What we need in order to achieve the growth and the forward momentum that will lead our clubs to a bright future is threefold. We need a stream of good, new ideas that we can work on and develop at the pace that suits us. This gives our members the chance to maintain their involvement and holds their interest. We need a strong and increasing membership of active, positive members, to make a success of our old and our new activities And we need a dynamic, successful local image that is going to keep moral high amongst our members, and attract more like-minded people in our communities. Any club that has these three elements is going to be attractive to existing members, and to potential new members, is going to be enjoyable for all, and is going to be a real credit to its community.
(Slide animation runs automatically) But ideas of themselves will not help us to get where we need to go. From those ideas, we need to create goals and plans, and then put those plans into action. During “My Ideal Club” Workshops, we will be looking at goal setting and action planning, to help in this process.
I said earlier that there is a need for change. If we are to get our clubs moving forward, so that we achieve what we are capable of, then change is inevitable. Why should this surprise us? After all, we live in a changing world, and to succeed, we have to change with it. If we do not change with it, if we attempt to stand still, then the world rushes past us, and we end up effectively going backwards.
The central facet of the programme will be a half-day workshop at which four representatives from each participating club will come together to examine the principals involved, and start some of the practical work. This workshop is key to the whole process. However, in order to make full, practical use of this workshop, the participants must have a knowledge and understanding of the views and opinions of all the members of there club, both on its current situation, and on where it might go in the future. And, of course, after the workshop, the club representatives will need to finish the planning work started at the workshop, and work within their club to put those plans into effect.
If your club agrees to be involved, it is strongly advised that you have a mentor from outside to help and assist before, during and after this workshop.
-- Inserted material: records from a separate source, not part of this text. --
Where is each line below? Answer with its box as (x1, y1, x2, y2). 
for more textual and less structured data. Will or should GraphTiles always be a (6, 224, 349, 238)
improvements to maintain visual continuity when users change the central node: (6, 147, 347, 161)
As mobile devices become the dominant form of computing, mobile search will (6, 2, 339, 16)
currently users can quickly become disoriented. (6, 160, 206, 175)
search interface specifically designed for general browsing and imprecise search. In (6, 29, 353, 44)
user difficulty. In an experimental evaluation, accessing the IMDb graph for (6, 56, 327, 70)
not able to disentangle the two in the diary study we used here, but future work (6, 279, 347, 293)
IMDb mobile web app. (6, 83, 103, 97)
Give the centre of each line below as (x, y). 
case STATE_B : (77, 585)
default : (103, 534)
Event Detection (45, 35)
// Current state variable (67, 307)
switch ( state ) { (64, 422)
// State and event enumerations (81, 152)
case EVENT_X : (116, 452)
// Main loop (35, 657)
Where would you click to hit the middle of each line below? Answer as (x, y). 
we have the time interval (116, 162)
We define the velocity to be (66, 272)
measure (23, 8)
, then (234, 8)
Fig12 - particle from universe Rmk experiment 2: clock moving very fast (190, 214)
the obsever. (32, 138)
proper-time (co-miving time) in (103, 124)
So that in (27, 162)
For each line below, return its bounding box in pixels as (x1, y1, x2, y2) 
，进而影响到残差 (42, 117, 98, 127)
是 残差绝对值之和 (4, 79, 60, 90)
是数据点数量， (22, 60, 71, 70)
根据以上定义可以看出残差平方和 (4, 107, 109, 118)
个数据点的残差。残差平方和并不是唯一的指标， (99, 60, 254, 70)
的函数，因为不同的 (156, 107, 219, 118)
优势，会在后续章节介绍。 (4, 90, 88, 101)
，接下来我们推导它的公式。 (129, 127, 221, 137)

Often we are too close to our own clubs to be sure of what is needed – sometimes we “cannot see the wood for the trees”. So the mentor will be a Lion of suitable experience and capability, who can provide an independent eye when necessary, and assist in any aspects of the programme that are not entirely clear to us. With the help of that mentor, your club members are asked to completed the Club Evaluation Questionnaire, and your club leaders and the mentor are asked to summarised the views and opinions expressed in those questionnaires. Thus, your club representatives will come to the workshop knowing your view and opinions.
At the workshop, we will be examining and discussing what the phrase “My Ideal Club” means to each of us. We will be looking at the questionnaires to determine the “health” of our individual clubs, and we will be discussing how we can find out from the community what it needs, and what members in the community think of our Lions Clubs. We will look at resources available from LCI and locally. And most importantly, we will be practicing how to set goals and devise action plans to achieve those goals. We also need to discuss what to do after the workshop to make use of what we have learned so far, and we need to arrange the necessary follow-up meeting or actions to monitor and assist the progress of the whole process.
After the workshop, each club can really get down to work on building its future in accordance with its own assessment of what it want to achieve, and can begin to move towards its own “Ideal Club” status. Go through bullet points on the slide – be as motivational as possible.
Slide animation runs automatically. Read and comment on each line as it comes up. My fellow Lions, YOUR CLUB, AND YOUR COMMUNITY, NEEDS YOU! Without your input and impetus, your club’s future may not be as bright as it might be. I do hope you will agree as a club to be involved in “My Ideal Club” Workshop programme.